Directions:
Transcribe all records below exactly, without images.

Supplied material:
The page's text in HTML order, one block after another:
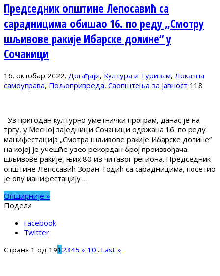
Председник општине Лепосавић са
сарадницима обишао 16. по реду „Смотру
шљивове ракије Ибарске долине“ у
Сочаници
16. октобар 2022. Догађаји, Култура и Туризам, Локална
самоуправа, Пољопривреда, Саопштења за јавност 118
Уз пригодан културно уметнички програм, данас је на
тргу, у Месној заједници Сочаници одржана 16. по реду
манифестација „Смотра шљивове ракије Ибарске долине“
на којој је учешће узео рекордан број произвођача
шљивове ракије, њих 80 из читавог региона. Председник
општине Лепосавић Зоран Тодић са сарадницима, посетио
је ову манифестацију …
Опширније »
Подели
Facebook
Twitter
Страна 1 од 191 2345 » 10...Last »
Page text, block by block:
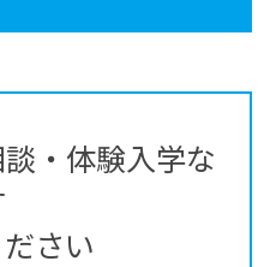
・体験入学な
さい
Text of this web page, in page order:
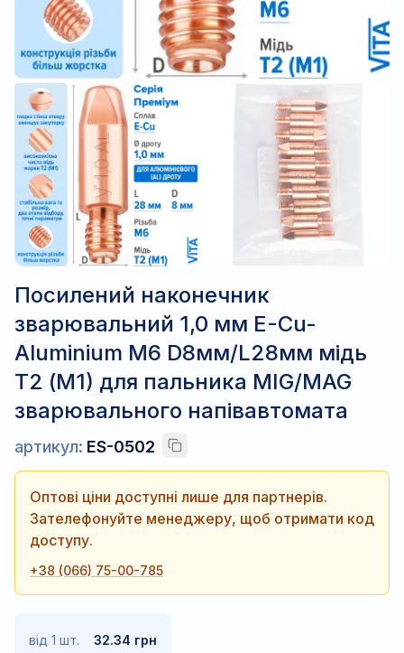
Посилений наконечник
зварювальний 1,0 мм E-Cu-
Aluminium M6 D8мм/L28мм мідь
Т2 (М1) для пальника MIG/MAG
зварювального напівавтомата
артикул: ES-0502
Оптові ціни доступні лише для партнерів.
Зателефонуйте менеджеру, щоб отримати код
доступу.
+38 (066) 75-00-785
від 1 шт. 32.34 грн
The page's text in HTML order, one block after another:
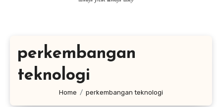
perkembangan
teknologi
Home perkembangan teknologi

Result of this exercise:
The page's text in HTML order, one block after another:
Председник општине Лепосавић са
сарадницима обишао 16. по реду „Смотру
шљивове ракије Ибарске долине“ у
Сочаници
16. октобар 2022. Догађаји, Култура и Туризам, Локална
самоуправа, Пољопривреда, Саопштења за јавност 118
Уз пригодан културно уметнички програм, данас је на
тргу, у Месној заједници Сочаници одржана 16. по реду
манифестација „Смотра шљивове ракије Ибарске долине“
на којој је учешће узео рекордан број произвођача
шљивове ракије, њих 80 из читавог региона. Председник
општине Лепосавић Зоран Тодић са сарадницима, посетио
је ову манифестацију …
Опширније »
Подели
Facebook
Twitter
Страна 1 од 191 2345 » 10...Last »
Page text, block by block:
・体験入学な
さい
Text of this web page, in page order:
Посилений наконечник
зварювальний 1,0 мм E-Cu-
Aluminium M6 D8мм/L28мм мідь
Т2 (М1) для пальника MIG/MAG
зварювального напівавтомата
артикул: ES-0502
Оптові ціни доступні лише для партнерів.
Зателефонуйте менеджеру, щоб отримати код
доступу.
+38 (066) 75-00-785
від 1 шт. 32.34 грн
The page's text in HTML order, one block after another:
perkembangan
teknologi
Home perkembangan teknologi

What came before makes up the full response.